Некоторое время спустя, заехав к Тендрякову, я застал у него А.Т. Он выглядел нездоровым и, насколько мне помнится, хромал и ходил с палкой. Ко мне отнесся с уже неожиданной для меня теплотой. Я спросил, как его дела. Он мне ответил: а что мои дела? Я пенсионер. Но при том все-таки государственный поэт, мне лично никто ничего плохого не сделает. А вот вас ждут серьезные испытания. Настают времена, когда надо уметь прогибаться. А вы этого, кажется, не умеете. Тут же стал довольно зло ругать Солженицына за то, что действует, считаясь только со своими собственными интересами, и за то, что отрастил бороду. Рассказывал, что недавно его «вызвал» к себе работник ЦК Павленок (еще одно забытое ничтожество, которое не ехало само, не приглашало, а вызывало к себе), спрашивал, как здоровье и настроение. Твардовский ответил, что здоровье по возрасту, а настроение… «Вы, кажется, белорус? – спросил он Павленка. – Так вот, как говорят в Белоруссии, „пережили лето гарачее, переживем и говно собачее“.
Но говна собачьего пережить ему не пришлось. Вскоре у него был обнаружен рак (кажется, легкого), на фоне рака случился инсульт, его тяжело лечили, но он был уже безнадежен. Как-то мы с Виктором Некрасовым приехали к Тендрякову и от него пошли втроем к А.Т. Нас встретила Мария Илларионовна, которая просила ни о чем серьезном не говорить и долго не задерживаться.

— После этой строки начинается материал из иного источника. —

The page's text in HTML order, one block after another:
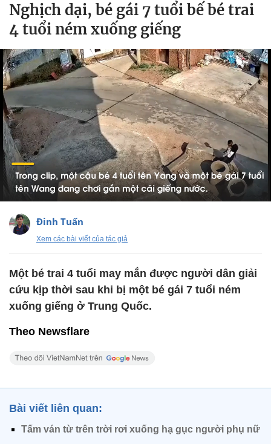
Nghịch dại, bé gái 7 tuổi bế bé trai
4 tuổi ném xuống giếng
Đinh Tuấn
Xem các bài viết của tác giả
Một bé trai 4 tuổi may mắn được người dân giải
cứu kịp thời sau khi bị một bé gái 7 tuổi ném
xuống giếng ở Trung Quốc.
Theo Newsflare
Bài viết liên quan:
Tấm ván từ trên trời rơi xuống hạ gục người phụ nữ
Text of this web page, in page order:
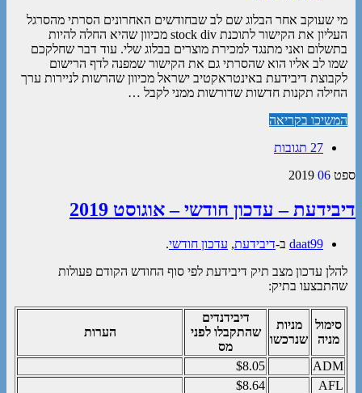
מי שעוקב אחר הבלוג שם לב שבחודשים האחרונים הסרתי מהסרגל
העליון את הקישור לתוכנת stock div מכיוון שהיא החלה להיות
בתשלום ואני מתנגד למכירת מוצרים בבלוג שלי. עוד דבר שחלקכם
שמו לב אליו הוא שהסרתי גם את הקישור שמפנה לדף הרישום
לקבוצת דיבידעת באינטראקטיב ישראל מכיוון שהרשות לניירות ערך
החילה תקנות חדשות שדורשות ממני לקבל …
המשיכו בקריאה
27 תגובות
ספט 06
2019
דיבידעת – עדכון חודשי – אוגוסט 2019
daat99 ב-דיבידעת, עדכון חודשי.
להלן עדכון מצב תיק דיבידעת לפי סוף החודש הקודם פעולות
שהתבצעו בתיק:
סימול
מניה
מניות
שנרכשו
דיבידנדים
שהתקבלו לפני
מס
הערות
ADM
$8.05
AFL
$8.64

Твардовский так похудел, что узнать его было почти невозможно. О своем диагнозе он, кажется, не знал. У нас тогда раковым больным всегда врали до конца, что они больны чем-то другим, излечимым. И странно (загадка человеческой психики), что больные охотно принимали эту ложь. Мы трое о чем-то говорили бодрыми голосами, он слушал, загадочно улыбался, но я не знаю, понимал ли он при этом что-нибудь. Только под конец в ответ на что-то, а может быть, даже и невпопад сказал почему-то раздраженно и по слогам: не и-ме-ю по-ня-ти-я. Все время курил свои «Ароматные», кашлял и сплевывал мокроту в баночку из-под майонеза. На его похоронах я почему-то не был.